• _TASK DIRECTIONS_:
Print the listing below only from the line that has "are in different" through the line that has "contexts can still", exactly, and drop any picture.

• _PROVIDED RECORDS_:
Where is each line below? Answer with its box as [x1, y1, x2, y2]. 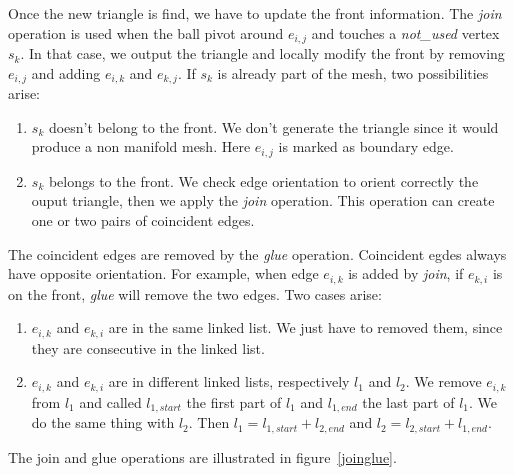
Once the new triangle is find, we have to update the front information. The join [8, 3, 502, 23]
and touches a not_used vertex [311, 22, 500, 43]
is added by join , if [348, 263, 464, 284]
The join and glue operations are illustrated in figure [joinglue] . [8, 446, 397, 467]
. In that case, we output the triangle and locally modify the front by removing [20, 43, 505, 64]
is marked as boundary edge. [278, 136, 454, 157]
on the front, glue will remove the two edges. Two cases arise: [8, 283, 382, 304]
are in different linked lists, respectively [108, 371, 350, 392]
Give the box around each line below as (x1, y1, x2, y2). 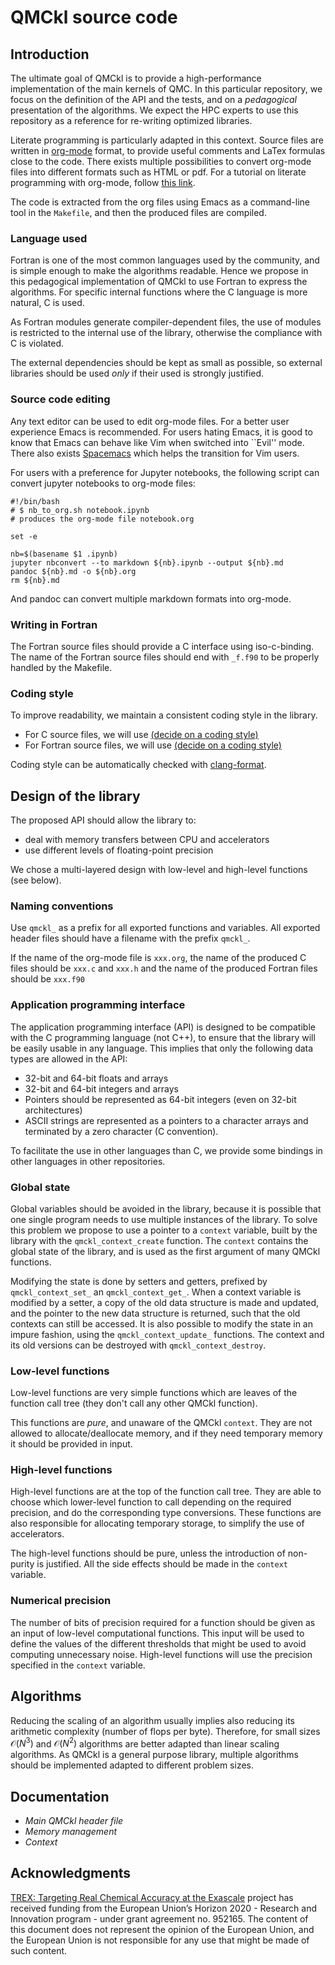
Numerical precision (10, 1594, 112, 1608)
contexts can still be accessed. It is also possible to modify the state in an (10, 1317, 313, 1330)
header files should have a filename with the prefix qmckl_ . (10, 932, 251, 945)
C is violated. (10, 337, 64, 350)
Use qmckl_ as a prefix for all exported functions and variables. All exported (10, 922, 321, 934)
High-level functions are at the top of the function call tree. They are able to (10, 1486, 322, 1498)
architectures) (24, 1104, 83, 1116)
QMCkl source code (10, 6, 178, 29)

• _RESULT_:
are in different linked lists, respectively [108, 371, 350, 392]
Give the box around each line below as (x1, y1, x2, y2). 
Numerical precision (10, 1594, 112, 1608)
contexts can still be accessed. It is also possible to modify the state in an (10, 1317, 313, 1330)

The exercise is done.